The protagonist of the story manages to break through the disdain and communicate with a native Venusian, and returns to HQ. He informs the leader of the colonists that the natives don’t really like Earth people at all, in fact consider them opportunistic parasites whose only good quality is the ability to compete with the predators, which are also parasites. Earth humans are accepted because they are the lesser of two weevils.

I don’t like either of the major California Republican candidates in any absolute sense, but I like the Democrats they oppose even less. Sometimes the only choice you actually have is which weevil is less destructive.

An “elitist” is a person who assumes that he or she is more capable than the general ruck of humanity whether or not such an assumption is justified. “Elitism” is reliance upon self-declared members of the elite, whether by persons who are thus self-declared or otherwise. People who do not consider themselves members of the elite may be elitists if they are depending on elitist self-declaration as a way to choose leaders or managers.

Now: it is an observed fact, throughout the ages, that people who are in fact highly able tend strongly to be at least somewhat humble about it. People who are genuinely elite have no reason to brag about it or assert it, because their actions are sufficient to establish their status.

A person who loudly claims elite status can be assumed, a priori, to be an individual of ordinary or less ability whose claim is based on something other than performance or capability to perform. That “something” may be a credential of some sort, however obtained, but is more normally based on membership in a group of the self-declared elite.

It follows that “false elitism” and “pseudo-elitism” are oxymoronic. It’s a word definition thing.

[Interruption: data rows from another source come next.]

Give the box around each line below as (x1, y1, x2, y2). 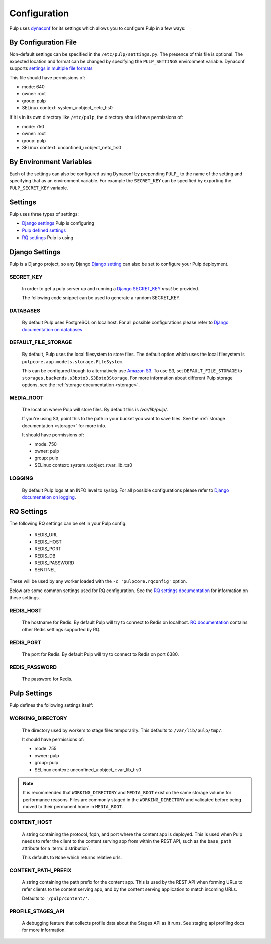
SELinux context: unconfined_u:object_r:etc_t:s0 (22, 145, 121, 151)
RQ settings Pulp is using (22, 234, 74, 241)
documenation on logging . (22, 494, 76, 500)
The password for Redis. (22, 676, 73, 682)
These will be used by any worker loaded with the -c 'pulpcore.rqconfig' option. (9, 578, 187, 584)
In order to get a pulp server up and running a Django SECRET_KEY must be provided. (22, 285, 199, 291)
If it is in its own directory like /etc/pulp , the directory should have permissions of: (9, 114, 183, 120)
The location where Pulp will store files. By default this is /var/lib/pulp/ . (22, 406, 168, 412)
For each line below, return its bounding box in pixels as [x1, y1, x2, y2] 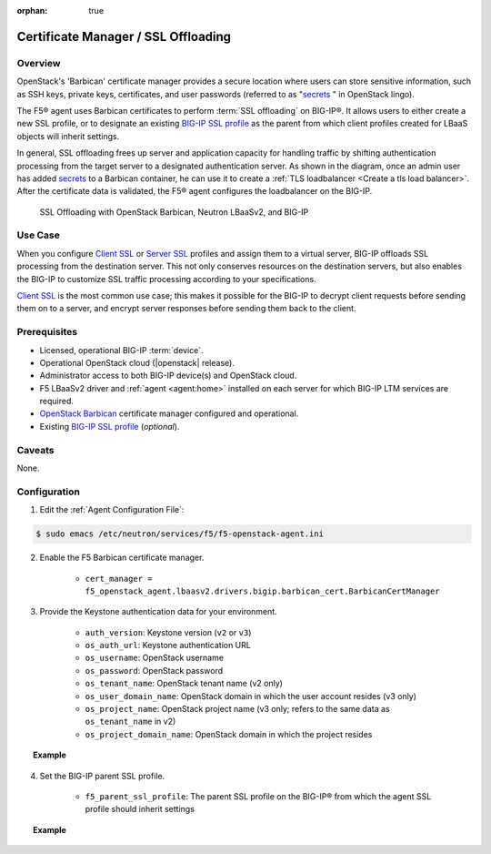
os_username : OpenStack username [85, 652, 225, 664]
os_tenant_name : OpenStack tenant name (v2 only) [85, 678, 284, 689]
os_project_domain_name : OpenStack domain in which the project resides [85, 728, 373, 739]
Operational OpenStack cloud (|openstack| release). [39, 357, 235, 368]
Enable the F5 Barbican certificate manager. [39, 552, 205, 564]
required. [39, 396, 75, 407]
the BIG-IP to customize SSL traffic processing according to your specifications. [16, 273, 317, 284]
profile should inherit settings [85, 804, 195, 815]
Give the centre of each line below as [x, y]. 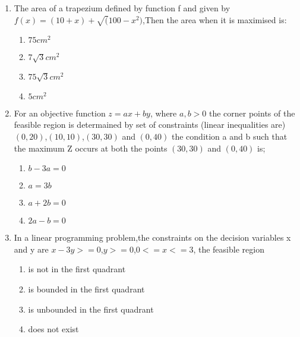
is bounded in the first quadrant [86, 289]
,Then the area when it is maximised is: [215, 19]
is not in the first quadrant [77, 269]
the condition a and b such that [229, 136]
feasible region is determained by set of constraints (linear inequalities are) [150, 125]
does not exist [53, 329]
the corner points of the [252, 113]
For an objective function [60, 113]
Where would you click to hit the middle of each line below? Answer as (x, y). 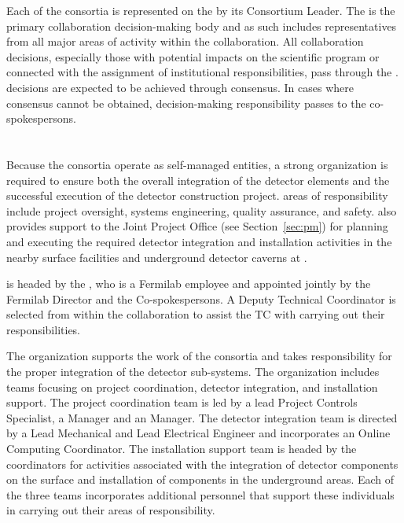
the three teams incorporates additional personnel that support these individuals (200, 494)
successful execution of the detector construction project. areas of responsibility (197, 195)
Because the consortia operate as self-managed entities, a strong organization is (197, 164)
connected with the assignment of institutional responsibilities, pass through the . (202, 72)
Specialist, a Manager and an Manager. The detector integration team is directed (202, 417)
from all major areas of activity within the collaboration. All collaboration (185, 41)
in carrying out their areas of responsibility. (111, 510)
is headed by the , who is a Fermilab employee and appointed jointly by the (189, 284)
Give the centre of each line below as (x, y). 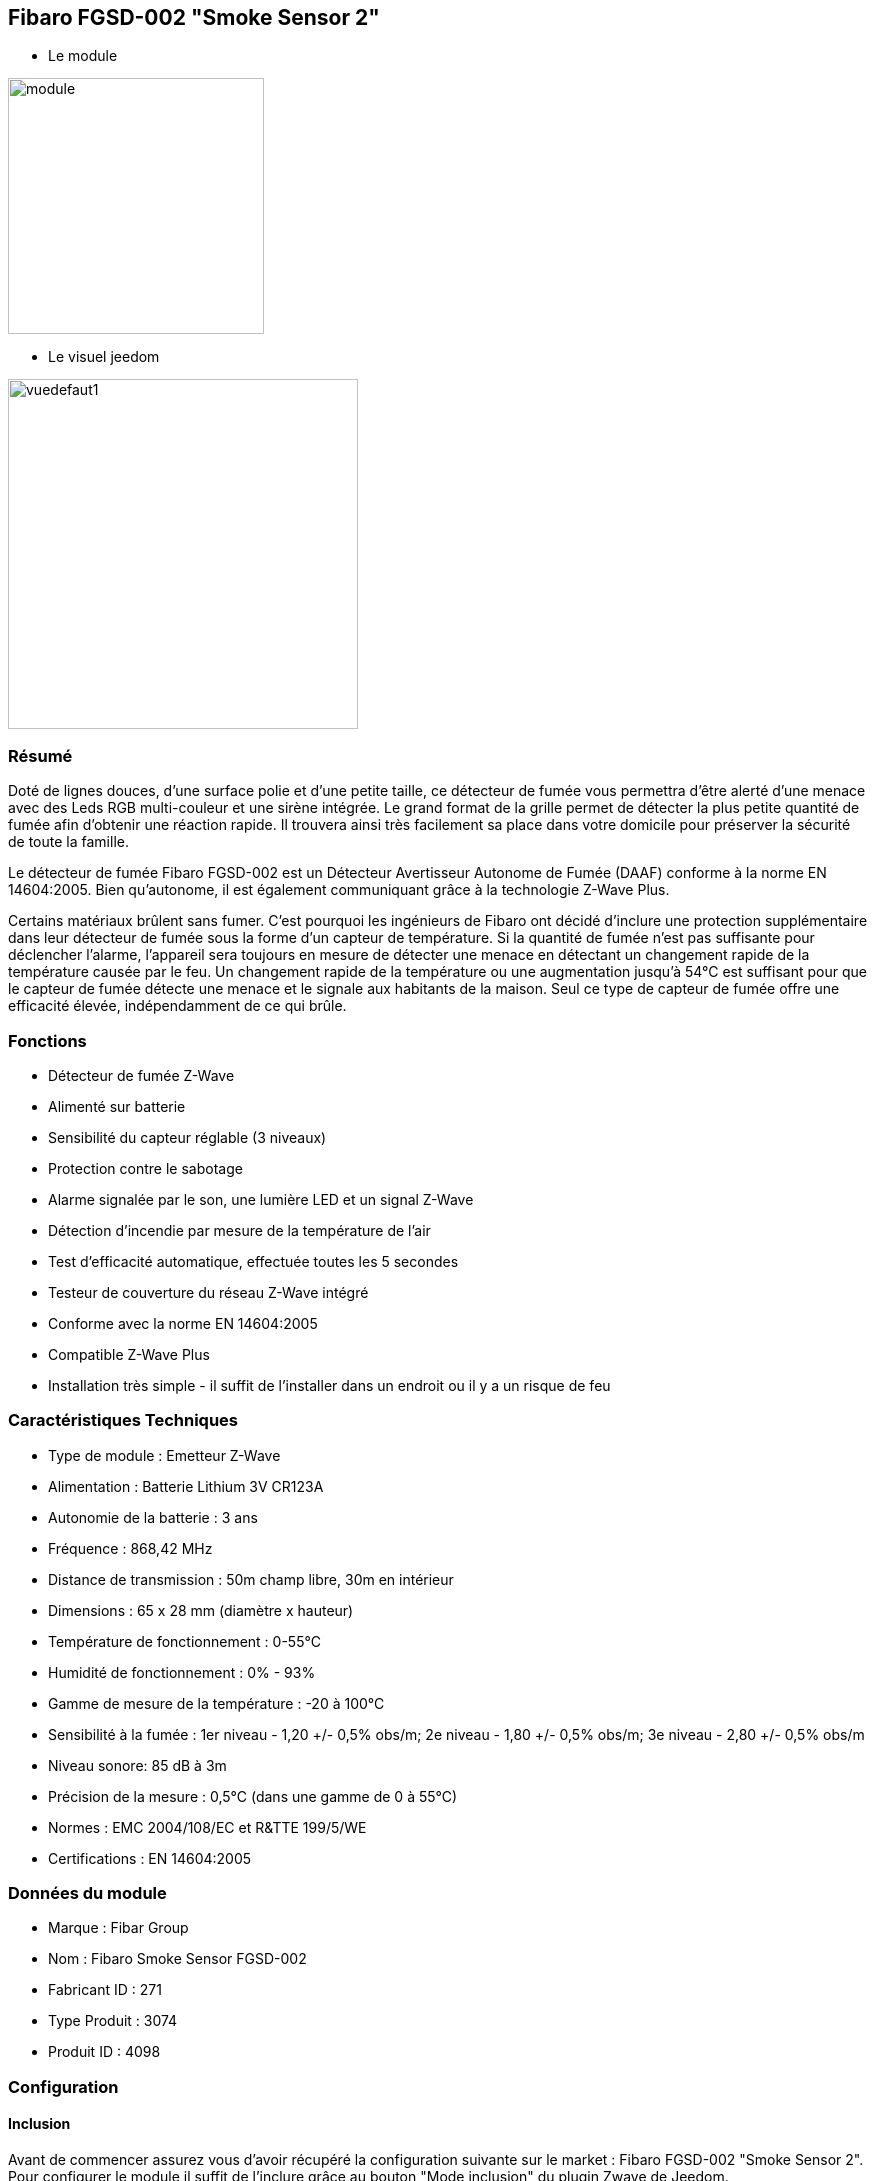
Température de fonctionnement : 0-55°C (184, 1641)
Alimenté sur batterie (117, 1106)
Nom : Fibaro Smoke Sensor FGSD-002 (177, 1959)
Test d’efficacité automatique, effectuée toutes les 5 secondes (253, 1261)
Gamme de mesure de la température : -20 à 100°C (216, 1703)
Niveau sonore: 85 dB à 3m (137, 1765)
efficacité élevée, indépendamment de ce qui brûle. (177, 1006)
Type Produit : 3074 (113, 2021)

Louis L’Amour often noted that “there’s no stopping a man who knows he’s in the right and keeps on coming.” Perhaps I’m just overcynical, but even in my teens, when I first discovered the sentiment, my first thought was “yeah, but how much damage can he do if he isn’t in the right but genuinely believes he is?”

Richard Fernandez thinks Obama is appealing to the extreme Left because it’s almost the only reliable constituency left to him.

By energizing the true believers it may be possible to limit the extent of the Republican gains. Going on the defense often means shortening lines. At least, it is a kind of Final Protective Fire.

Jeff Goldstein picks up on that, and applies a little pop psychology:

I think this less a consciously cynical electoral ploy (though it acts as an electoral ploy for the very reasons Fernandez discusses) than it is the effort of a long-pampered and entitled narcissist to hold on to a perception of self as an intellectual giant that even he must be beginning to question, given the failures of his policies.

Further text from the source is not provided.